私は、本年2月7日の予算委員会において、「政治とカネ」問題につき岸田総理に質しました<その詳細についてはこちらをご参照願います>。

その中で、「政治とカネ」問題は、パーティー券購入を含む企業・団体献金の全面禁止以外の根本解決策はありえない、それ以外の、派閥解消、連座制強化、透明性強化などの「解決策?」は枝葉末節であり、何らの根本的問題解決にならないと強調しました。

案の定、自民党はパーティー券購入を含む企業・団体献金禁止については全くの無反応、無回答であり、枝葉末節部分の妥協でお茶を濁すつもりのようです。企業・団体献金の禁止は自民党の大きな資金源を断つことになりますので、自民党政権の崩壊に繋がりますが。
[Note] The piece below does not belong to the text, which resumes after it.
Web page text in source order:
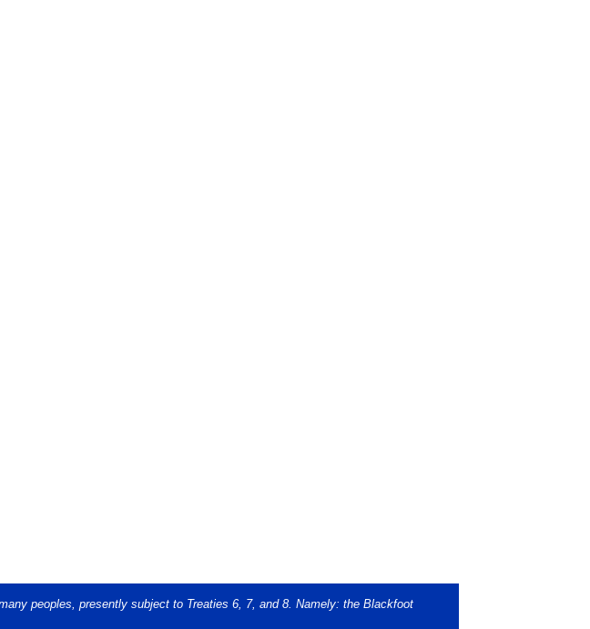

一方、この期に及んでも、企業・団体献金にしがみつく自民党政権は国民から愛想をつかされてやはり終焉に向かっていくのだと思います。

あともう1点お伝えしたいのは、日本では、何か事件が起きると、その解決策として、自分たち自身で、自分たちの手足を縛り、自由度を制限することで矛を収めようとする国民性についての私の問題意識です。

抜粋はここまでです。